▶ _BRIEF_: Wherever the records include pictures, skip them and transcribe all the rest word for word.

▶ _INPUT DATA_:
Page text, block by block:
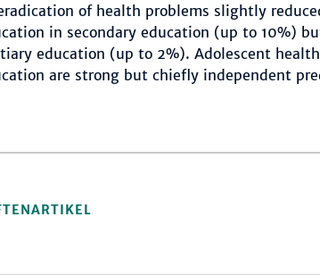
of health problems slightly
in secondary education (up to 10%)
education (up to 2%). Adolescent health
are strong but chiefly independent
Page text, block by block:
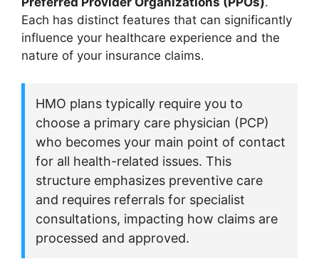
Each has distinct features that can significantly
influence your healthcare experience and the
nature of your insurance claims.
HMO plans typically require you to
choose a primary care physician (PCP)
who becomes your main point of contact
for all health-related issues. This
structure emphasizes preventive care
and requires referrals for specialist
consultations, impacting how claims are
processed and approved.
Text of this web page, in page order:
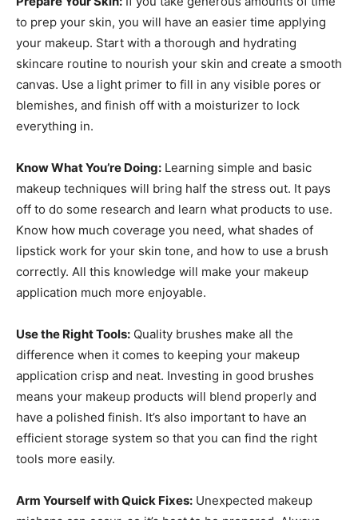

▶ _REPLY_:
Page text, block by block:
of health problems slightly
in secondary education (up to 10%)
education (up to 2%). Adolescent health
are strong but chiefly independent
Page text, block by block:
Each has distinct features that can significantly
influence your healthcare experience and the
nature of your insurance claims.
HMO plans typically require you to
choose a primary care physician (PCP)
who becomes your main point of contact
for all health-related issues. This
structure emphasizes preventive care
and requires referrals for specialist
consultations, impacting how claims are
processed and approved.
Text of this web page, in page order:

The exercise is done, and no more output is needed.